SAS has an informative web page that discusses many of the statistical issues associated with estimating rates by using count regression with an offset variable.

What is an offset variable?

An offset variable is used to convert raw counts into a standardized rate. For example, if you model the number of infections in hospitals, you can convert raw counts into rates by dividing each hospital's count by the number of patients that the hospital treated. The proportion of infections at the i_th site is therefore the ratio Count[i]/N[i]. In regression, it is fruitful to assume that the log of this quantity is modeled by a linear combination of covariates and random variation. Suppressing the subscripts, the expected rate is modeled by using the formula
log(Count/N) = β0 + β1 X1 + ... + βk Xk
or
log(Count) = log(N) + β0 + β1 X1 + ... + βk Xk
The term "log(N)" (or log(N[i]) for each i) is called the offset term. It is factor that is added to the linear combination of the covariates. In general, an offset is the log of a variable that indicates the size of a group. An offset enables you to model rates "per unit" time/area/size instead of counts.

Data for a Poisson regression

The SAS documentation discusses several Poisson regression models that include an offset. The following example is from the documentation for the GENMOD procedure. A manufacturer wants to model the count of ingots that are not ready for processing after preparation that involves soaking and heating. The experiment is performed for five levels of the Soak variable (1, 1.7, 2.2, 2.8, and 4 hours) and at four heat settings, as follows:

data ingots;
   input Heat Soak Notready Total @@;
   logTotal= log(Total);
   PropNotready = NotReady / Total;
   ObsNum = _N_;
   datalines;
7 1.0 0 10  14 1.0 0 31  27 1.0 1 56  51 1.0 3 13
7 1.7 0 17  14 1.7 0 43  27 1.7 4 44  51 1.7 0  1
7 2.2 0  7  14 2.2 2 33  27 2.2 0 21  51 2.2 0  1
7 2.8 0 12  14 2.8 0 31  27 2.8 1 22  
7 4.0 0  9  14 4.0 0 19  27 4.0 1 16  51 4.0 0  1
;

Because the two factors are discrete, you can visualize the raw data (both counts and proportions) by using a contingency table:

proc freq data=ingots order=data;
   tables Soak*Heat / norow nocol;
   weight PropNotready / zeros;
run;

Ignore the marginal totals and focus on the cells inside the green rectangle. In the rectangle, each cell contains two values. The first value is the count of ingots that were not ready for rolling. The second value is the proportion of ingots that were not ready.

Alternatively, you can use a heat map to visualize the proportion of ingots that are not ready. The following heat map shows the same information. (The only difference is that the Soak variable increases in the graph as you move up; in the table the Soak values increase as you move down the rows.) The following heat map visualizes the empirical proportions of ingots for each of the 19 joint combinations of factors in the experiment:

%let WhiteYeOrRed = (CXFFFFFF CXFFFFB2 CXFECC5C CXFD8D3C CXE31A1C);
footnote J=L "Axes Treated as Discrete";
title "Empirical Proportion of Ingots 'Not Ready'";
proc sgplot data=ingots noautolegend;
   styleattrs wallcolor=LightGray;
   heatmapparm x=heat y=soak colorresponse=PropNotready / discretex discretey 
               outline outlineattrs=(color=gray) colormodel=&WhiteYeOrRed; 
   text x=heat y=soak text=PropNotready;
   gradlegend;
run;

A Poisson regression model

You can use PROC GENMOD and the DIST=POISSON option to model the counts or proportions (rates) for this experiment. The following data and model are from the the documentation for the GENMOD procedure, which discusses the model in more detail.

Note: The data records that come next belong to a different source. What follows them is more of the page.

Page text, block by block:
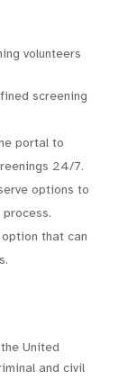
volunteers
screening
portal to
24/7.
options to
that can
United
and civil
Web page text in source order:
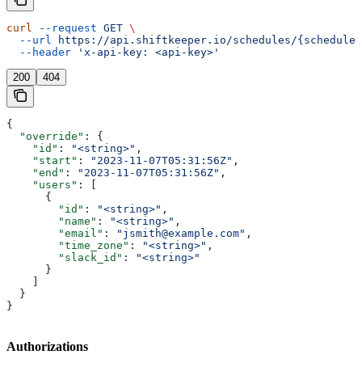
curl --request GET \
  --url
https://api.shiftkeeper.io/schedules/
  --header
'x-api-key: <api-key>'
200 404
{
  "override"
: {
    "id"
: "<string>" ,
    "start"
: "2023-11-07T05:31:56Z" ,
    "end"
: "2023-11-07T05:31:56Z" ,
    "users"
: [
      {
        "id"
: "<string>" ,
        "name"
: "<string>" ,
        "email"
: "jsmith@example.com" ,
        "time_zone"
: "<string>" ,
        "slack_id"
:
"<string>"
      }
  }
}
Authorizations
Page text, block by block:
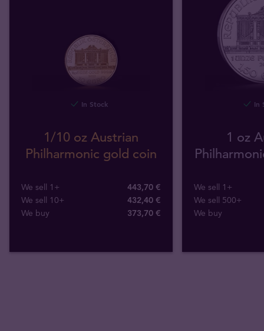
In Stock
1/10 oz Austrian
Philharmonic gold coin
We sell 1+
443,70 €
We sell 10+
432,40 €
We buy
373,70 €
In
1 oz
We sell 1+
We sell 500+
We buy

A Poisson regression can support continuous covariates, but these data have only discrete factors. Accordingly, both explanatory variables are listed on the CLASS statement. The following call to PROC GENMOD uses the OFFSET=logTotal option to define the offset variable as the log of the number of trials at each joint level of factors. Therefore, the model predicts the proportion of ingots that are not ready for rolling:

proc genmod data=ingots;
   class Soak Heat / param=ref;
   model Notready = Heat Soak / offset=logTotal dist=Poisson link=log;
   output out=PoiModel pred=PredCount xbeta=xbeta;
run;

Let's ignore the fact that the Soak variable is insignificant and could be dropped from the model. Instead, let's visualize the model's predicted proportions. The output data set contains the predicted counts, but we can form the predicted proportions and visualize the predictions, as follows:

data PoiModel;
set PoiModel;
   PredProp = PredCount / Total;
   Resid = PropNotready - PredProp;
   PredPropLabel = put(PredProp, 4.2);
   ResidLabel = put(Resid, 5.2);
run;
 
title "Predicted Proportions for Ingots 'Not Ready'";
proc sgplot data=PoiModel noautolegend;
   styleattrs wallcolor=LightGray;
   heatmapparm x=heat y=soak colorresponse=PredProp / discretex discretey 
               outline outlineattrs=(color=gray) colormodel=&WhiteYeOrRed; 
   text x=heat y=soak text=PredPropLabel;
   gradlegend;
run;

The model predicts that the proportions increase with the Heat value. In particular, the model predicts the largest proportions when Heat=51. The empirical and predicted proportions differ in an important way along the column where Heat=51. For that level of Heat, the experiment was run only once for Soak=1.7, Soak=2.2, and Soak=4.0. So the empirical proportions for those cells are 0/1 whereas the predicted proportions are nonzero.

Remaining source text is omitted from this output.